[[ INFORMATION SHOWN open ]]

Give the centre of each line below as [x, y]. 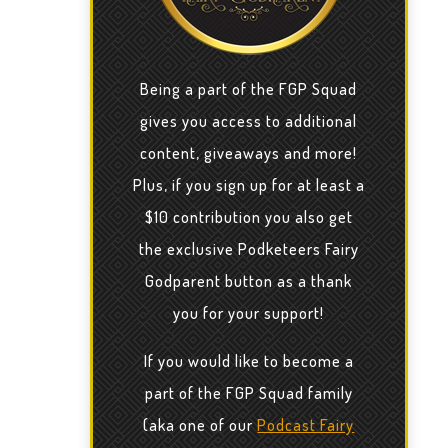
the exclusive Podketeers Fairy [248, 249]
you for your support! [249, 313]
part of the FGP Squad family [248, 393]
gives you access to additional [249, 121]
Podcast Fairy [306, 425]
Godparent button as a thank [249, 281]
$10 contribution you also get [248, 217]
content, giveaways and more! [249, 153]

[[ INFORMATION SHOWN closed ]]

EXERCISE BRIEF
Your output should be the lines from the one with "Podcast Fairy [306, 425]" through the end of the records above, copied exactly.

EXPECTED ANSWER
Podcast Fairy [306, 425]
Godparent button as a thank [249, 281]
$10 contribution you also get [248, 217]
content, giveaways and more! [249, 153]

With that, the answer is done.